WORK REQUEST: Would you quote every entry exactly, dropping only the pictures?

::::::::::

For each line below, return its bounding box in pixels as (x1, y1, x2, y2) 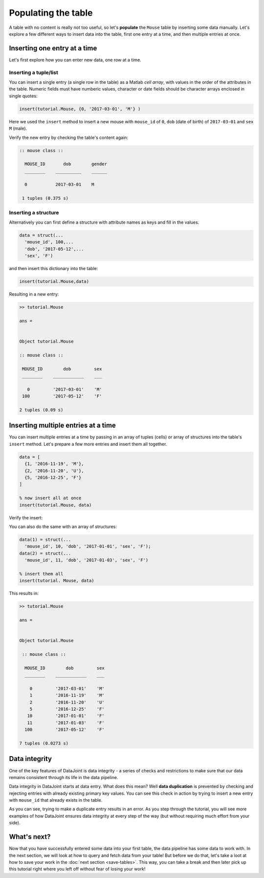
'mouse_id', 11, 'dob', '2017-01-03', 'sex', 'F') (24, 557, 149, 563)
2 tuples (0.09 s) (19, 407, 64, 413)
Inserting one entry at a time (9, 44, 97, 52)
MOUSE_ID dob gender (24, 162, 108, 167)
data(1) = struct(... (19, 536, 71, 542)
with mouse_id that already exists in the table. (9, 797, 103, 803)
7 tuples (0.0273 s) (19, 740, 68, 746)
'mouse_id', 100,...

::::::::::

WRITTEN REPLY:
For each line below, return its bounding box in pixels as (x1, y1, x2, y2) 
'mouse_id', 11, 'dob', '2017-01-03', 'sex', 'F') (24, 557, 149, 563)
2 tuples (0.09 s) (19, 407, 64, 413)
Inserting one entry at a time (9, 44, 97, 52)
MOUSE_ID dob gender (24, 162, 108, 167)
data(1) = struct(... (19, 536, 71, 542)
with mouse_id that already exists in the table. (9, 797, 103, 803)
7 tuples (0.0273 s) (19, 740, 68, 746)
'mouse_id', 100,...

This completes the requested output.